Wise opened his memoir and selected a paragraph to read. “The door closed. The atmosphere inside the plane started cooling up and I feel more comfortable after the brutal heat outside in Saigon. My uniform gets soaked with sweat. The children get better in the cool atmosphere.”
It was around 4:15 pm, a short moment of calmness before a deadly accident.
Wise recalled he heard a noise in the back of the plane but ignored the thought that it might be an attack because it was just a small sound.
Many investigations were made later and the reason that was most agreed upon was the unlocking of one of the six door bolts there. It made the door burst out.
Boxes containing orphans began drifting out and falling down through the hole when the plane was at an altitude of thousands of meters.
It was all Wise could remember before he regained his consciousness two days later in the Philippines.
The cargo plane crashed at 4:45 pm on April 4, 1975.
The real number of dead children from the crash has yet to be confirmed. Some sources said it was 76 while others believed it was 78, 79, or 98.
All Wise was informed of days after the accident was that the dead bodies of the orphans were taken to the U-Tapao air base in Pattaya, Thailand.
A nearly forgotten tomb
Few people know that Pattaya was turned into a developed tourist city as a result of the war in Vietnam.
Before 1969 it was a small village and soon turned out to be a venue for R&R (rest and relax) for U.S. soldiers.
There, a part of Vietnam has existed. The Vietnamese orphans who got killed in the crash were buried in a mass tomb in the cemetery of the Saint Nikolaus Church, located on Sukhumvit Street in Pattaya.
The accident has been covered by the media across the world but the tomb was not mentioned.
Pink lotuses are laid on the mass tomb of the Vietnamese orphans. Photo: Tuoi Tre
It lies at a corner of the cemetery near a wall. Some simple words taken from the Bible are now seen on the tombstone, such as “Come suffer unto me” and the words of Zen Master Thich Nhat Hanh, forecasting some 10,000 worlds of growth and death they will go through.
Reverend Father Francis of the church told the Tuoi Tre journalist that he was the first-ever Vietnamese visitor to ask him about the tomb.
And he recommended him to visit Sister Joan, who has taken care of the tomb in the last 19 years and is living some kilometers from the church.
Sister Joan, who is Irish and now over 80 years, said she saw the tomb for the first time in 1996. She rarely goes out of her place because of her health problems.
She said forty years ago, she came to identify and bury another sister who was aboard the plane.
Sister Joan did some charitable jobs in Saigon before 1975.
She asked the Tuoi Tre journalist if the tomb was clean because she feared leaves from the mango tree nearby could fall onto it.

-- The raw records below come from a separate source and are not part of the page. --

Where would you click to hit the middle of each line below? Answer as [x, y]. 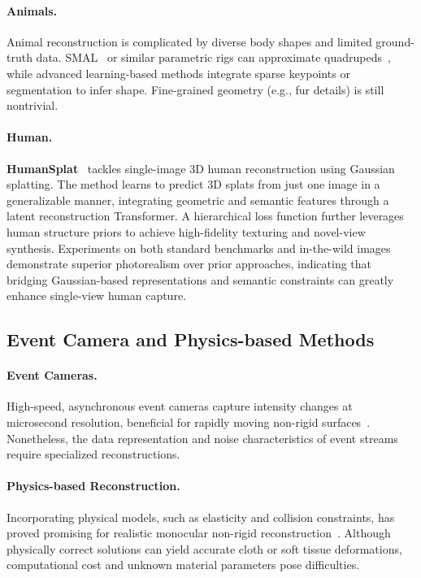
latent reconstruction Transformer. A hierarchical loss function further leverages [205, 216]
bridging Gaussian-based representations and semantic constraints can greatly [200, 279]
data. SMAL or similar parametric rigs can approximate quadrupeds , [213, 57]
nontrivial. [33, 105]
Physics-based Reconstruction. [93, 486]
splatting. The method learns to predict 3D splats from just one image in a [193, 184]
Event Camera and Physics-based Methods [191, 339]
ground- [395, 41]
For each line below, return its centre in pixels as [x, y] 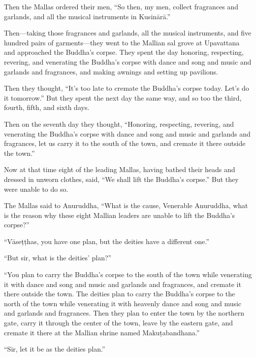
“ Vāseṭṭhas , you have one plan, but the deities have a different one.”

She said the tomb initially had a marble stone reading ‘Known but to God’. Later, Sister Rosemary put another marble block featuring the words of Zen Master Thich Nhat Hanh, “Out of your smiles will bloom a flower and those who love you will care for you to surpass ten thousand incarnations.”

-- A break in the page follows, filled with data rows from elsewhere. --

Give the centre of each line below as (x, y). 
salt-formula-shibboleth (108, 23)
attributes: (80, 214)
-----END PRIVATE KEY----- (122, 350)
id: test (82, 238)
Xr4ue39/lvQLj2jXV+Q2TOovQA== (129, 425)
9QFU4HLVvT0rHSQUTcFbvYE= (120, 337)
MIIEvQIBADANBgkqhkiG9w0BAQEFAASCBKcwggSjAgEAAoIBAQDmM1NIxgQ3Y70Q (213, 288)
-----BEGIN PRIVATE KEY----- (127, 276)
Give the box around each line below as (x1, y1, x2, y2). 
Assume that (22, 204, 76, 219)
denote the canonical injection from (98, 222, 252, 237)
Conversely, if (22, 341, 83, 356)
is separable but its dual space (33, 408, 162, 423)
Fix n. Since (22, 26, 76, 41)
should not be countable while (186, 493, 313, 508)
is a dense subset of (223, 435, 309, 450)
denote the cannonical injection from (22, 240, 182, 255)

Sister Joan said she believed the number 76 is correct and does not understand why Sister Rosemary said it was 79.
Before leaving, the Tuoi Tre journalist brought to the grave a bouquet of pink lotuses – the flower Vietnamese offer to the dead – and the Sisters and the Father promised from now on to give the children pink lotuses instead of orchids as what the Thais do.